Note in particular that many programming languages have slightly different parsing rules inside postcircumfix expressions. For example, C-like languages have to set a precedence threshold when parsing function calls, because the comma expression operator is not allowed - comma is an argument separator in postcircumfix-(). Similar logic may apply for named parameters and for separating multiple indices of a complex array - a[i, j].

postfix & prefix

token postfix:sym<?>  { <sym> <O('%smart_nullification')> }

token prefix:sym<+>   { <sym> <O('%unary_plus')> }
token prefix:sym<->   { <sym> <O('%unary_plus')> }

When defining pre- and postfix operators, be aware of the possibility that you may conflict with a binary operator of the same name. In that case, language specifications generally give precedence to the unary form.

IMPORTANT: While you can re-use the %-tags for different operators, do not try to re-use the %-tags at different levels. They will take on only one value, and leave you trying to debug the internals of the expression parser. One you assign a %-tag in your INIT-block, you should never try to re-defined it.
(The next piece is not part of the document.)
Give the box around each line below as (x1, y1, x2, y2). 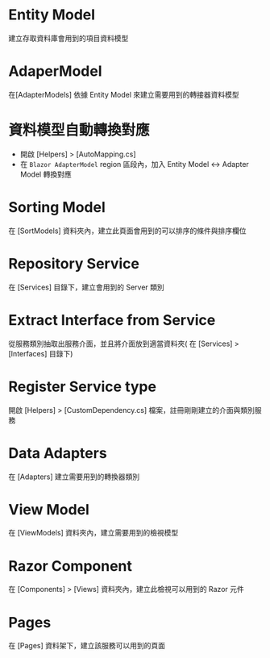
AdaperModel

On the other hand, multiple operators can reference the same %-tag. It's not used to specify behavior, it's used to specify attributes.

term

token term:sym<identifier> { <identifier> }

Terms are the 'atomic' parts of an expression. They may be more like the 'subatomic' parts, if you weren't expecting to see things like postcircumfix-(). But whether they are quarks or atoms, they're definitely the place where the expression parser either stops, or recurses on itself.
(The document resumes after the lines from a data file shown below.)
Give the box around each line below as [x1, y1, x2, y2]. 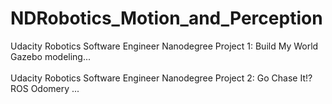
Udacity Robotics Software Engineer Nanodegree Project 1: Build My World [10, 40, 319, 52]
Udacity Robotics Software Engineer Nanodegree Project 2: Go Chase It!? [10, 72, 313, 84]
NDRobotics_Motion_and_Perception [10, 7, 323, 30]
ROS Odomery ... [10, 82, 80, 94]
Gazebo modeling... [10, 50, 92, 62]
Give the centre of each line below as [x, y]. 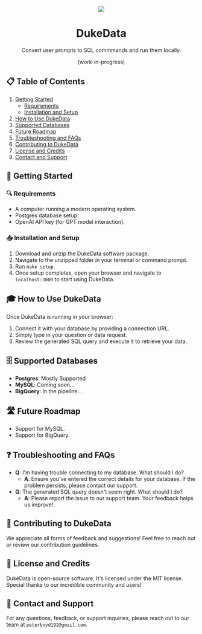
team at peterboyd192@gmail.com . [47, 625]
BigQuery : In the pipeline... [49, 391]
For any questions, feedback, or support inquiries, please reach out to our [98, 618]
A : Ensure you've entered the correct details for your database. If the [110, 479]
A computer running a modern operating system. [76, 209]
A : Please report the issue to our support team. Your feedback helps [109, 498]
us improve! [39, 505]
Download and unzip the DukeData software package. [82, 253]

One thing to watch out for is that your terms should pretty much always reference another rule, instead of doing any matching themselves. This is because for rules like literals and identifiers, you are very likely to need to recognize the same thing in a different, non-expression context. (Many languages have a special syntax for parameter or variable declarations that is definitely not an expression.) So put that knowledge in a separate rule, and call it from within term.